Data records:

<<<<

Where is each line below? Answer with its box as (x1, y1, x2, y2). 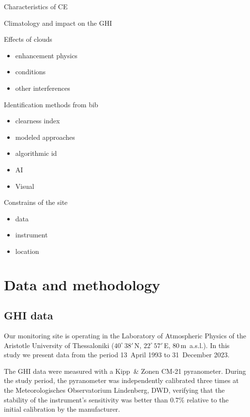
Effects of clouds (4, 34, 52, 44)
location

>>>>
<<<<

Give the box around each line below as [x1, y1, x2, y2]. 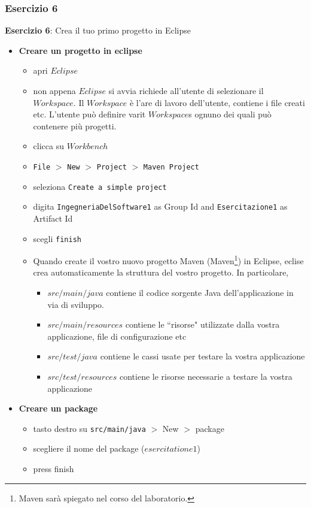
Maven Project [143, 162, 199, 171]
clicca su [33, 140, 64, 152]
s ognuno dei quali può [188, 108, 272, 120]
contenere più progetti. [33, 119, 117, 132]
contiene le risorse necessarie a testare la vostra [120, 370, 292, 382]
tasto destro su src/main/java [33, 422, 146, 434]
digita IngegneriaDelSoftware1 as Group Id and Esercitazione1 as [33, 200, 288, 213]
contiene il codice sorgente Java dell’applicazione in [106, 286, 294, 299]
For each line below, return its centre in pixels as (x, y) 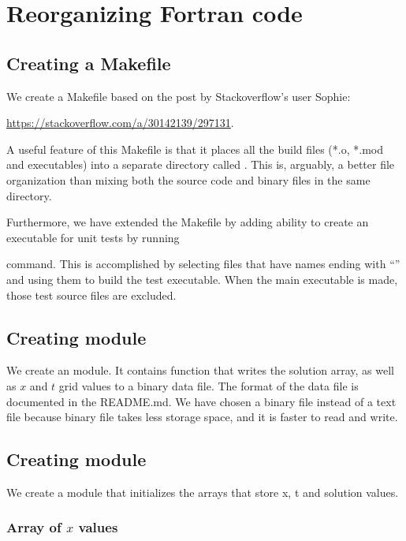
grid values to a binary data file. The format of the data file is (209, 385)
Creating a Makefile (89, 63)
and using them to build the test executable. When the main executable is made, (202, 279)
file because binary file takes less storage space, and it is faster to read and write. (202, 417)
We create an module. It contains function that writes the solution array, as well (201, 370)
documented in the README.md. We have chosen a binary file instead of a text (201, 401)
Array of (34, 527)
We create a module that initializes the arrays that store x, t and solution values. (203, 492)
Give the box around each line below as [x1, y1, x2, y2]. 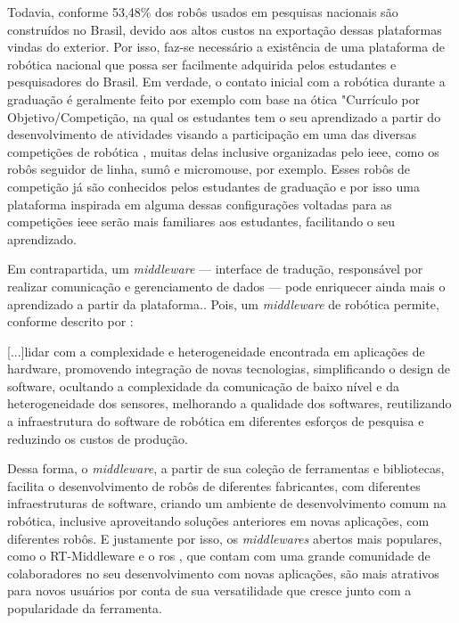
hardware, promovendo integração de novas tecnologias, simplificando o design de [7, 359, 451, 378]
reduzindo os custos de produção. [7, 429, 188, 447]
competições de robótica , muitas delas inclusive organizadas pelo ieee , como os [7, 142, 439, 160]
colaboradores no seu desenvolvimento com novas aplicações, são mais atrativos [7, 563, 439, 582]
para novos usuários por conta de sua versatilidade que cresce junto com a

>>>>

About this task: All lines above starting at the one with "s ognuno dei quali può [188, 108, 272, 120]" and ending at the one with "and using them", inclusive, are to be printed again exactly, with the pictures left out.

Solution to this task:
s ognuno dei quali può [188, 108, 272, 120]
contenere più progetti. [33, 119, 117, 132]
contiene le risorse necessarie a testare la vostra [120, 370, 292, 382]
tasto destro su src/main/java [33, 422, 146, 434]
digita IngegneriaDelSoftware1 as Group Id and Esercitazione1 as [33, 200, 288, 213]
contiene il codice sorgente Java dell’applicazione in [106, 286, 294, 299]
For each line below, return its centre in pixels as (x, y) 
grid values to a binary data file. The format of the data file is (209, 385)
Creating a Makefile (89, 63)
and using them to build the test executable. When the main executable is made, (202, 279)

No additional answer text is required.